> TASK STATEMENT: Nothing but the records, repeated word for word and free of pictures, belongs in the answer.

::::::::::

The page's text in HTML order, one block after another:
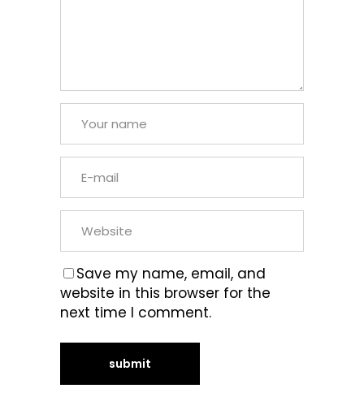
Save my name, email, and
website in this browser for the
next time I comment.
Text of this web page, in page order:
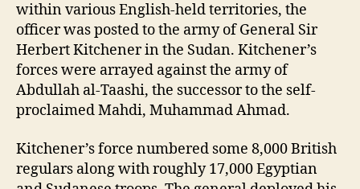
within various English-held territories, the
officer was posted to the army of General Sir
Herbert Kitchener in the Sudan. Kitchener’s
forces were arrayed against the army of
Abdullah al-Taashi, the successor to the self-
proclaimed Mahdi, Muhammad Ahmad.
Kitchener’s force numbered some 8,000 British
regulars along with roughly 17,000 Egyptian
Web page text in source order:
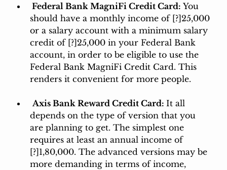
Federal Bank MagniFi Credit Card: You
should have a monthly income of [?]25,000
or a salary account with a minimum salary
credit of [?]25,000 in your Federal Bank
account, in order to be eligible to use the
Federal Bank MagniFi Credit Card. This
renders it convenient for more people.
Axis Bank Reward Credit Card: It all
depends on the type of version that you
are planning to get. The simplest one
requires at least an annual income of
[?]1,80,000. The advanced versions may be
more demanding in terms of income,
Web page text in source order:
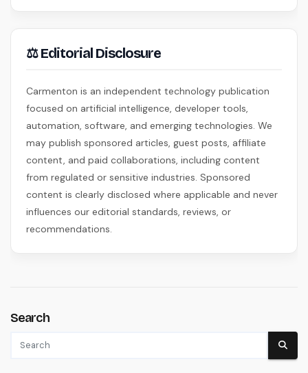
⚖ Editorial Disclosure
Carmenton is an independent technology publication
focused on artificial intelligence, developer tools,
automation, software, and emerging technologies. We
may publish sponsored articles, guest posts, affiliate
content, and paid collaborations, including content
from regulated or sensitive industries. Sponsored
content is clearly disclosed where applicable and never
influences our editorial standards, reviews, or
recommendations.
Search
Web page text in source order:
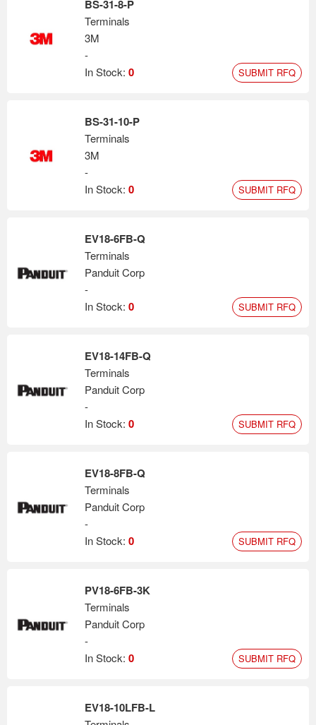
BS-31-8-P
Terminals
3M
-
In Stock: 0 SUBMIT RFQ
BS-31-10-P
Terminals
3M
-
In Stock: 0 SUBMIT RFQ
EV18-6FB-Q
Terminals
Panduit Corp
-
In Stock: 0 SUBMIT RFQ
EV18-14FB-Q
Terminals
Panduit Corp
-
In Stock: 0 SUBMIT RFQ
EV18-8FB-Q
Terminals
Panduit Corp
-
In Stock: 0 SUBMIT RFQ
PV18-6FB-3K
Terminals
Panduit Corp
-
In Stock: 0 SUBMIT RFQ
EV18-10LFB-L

::::::::::

> ANSWER SECTION:
The page's text in HTML order, one block after another:
Save my name, email, and
website in this browser for the
next time I comment.
Text of this web page, in page order:
within various English-held territories, the
officer was posted to the army of General Sir
Herbert Kitchener in the Sudan. Kitchener’s
forces were arrayed against the army of
Abdullah al-Taashi, the successor to the self-
proclaimed Mahdi, Muhammad Ahmad.
Kitchener’s force numbered some 8,000 British
regulars along with roughly 17,000 Egyptian
Web page text in source order:
Federal Bank MagniFi Credit Card: You
should have a monthly income of [?]25,000
or a salary account with a minimum salary
credit of [?]25,000 in your Federal Bank
account, in order to be eligible to use the
Federal Bank MagniFi Credit Card. This
renders it convenient for more people.
Axis Bank Reward Credit Card: It all
depends on the type of version that you
are planning to get. The simplest one
requires at least an annual income of
[?]1,80,000. The advanced versions may be
more demanding in terms of income,
Web page text in source order:
⚖ Editorial Disclosure
Carmenton is an independent technology publication
focused on artificial intelligence, developer tools,
automation, software, and emerging technologies. We
may publish sponsored articles, guest posts, affiliate
content, and paid collaborations, including content
from regulated or sensitive industries. Sponsored
content is clearly disclosed where applicable and never
influences our editorial standards, reviews, or
recommendations.
Search
Web page text in source order:
BS-31-8-P
Terminals
3M
-
In Stock: 0 SUBMIT RFQ
BS-31-10-P
Terminals
3M
-
In Stock: 0 SUBMIT RFQ
EV18-6FB-Q
Terminals
Panduit Corp
-
In Stock: 0 SUBMIT RFQ
EV18-14FB-Q
Terminals
Panduit Corp
-
In Stock: 0 SUBMIT RFQ
EV18-8FB-Q
Terminals
Panduit Corp
-
In Stock: 0 SUBMIT RFQ
PV18-6FB-3K
Terminals
Panduit Corp
-
In Stock: 0 SUBMIT RFQ
EV18-10LFB-L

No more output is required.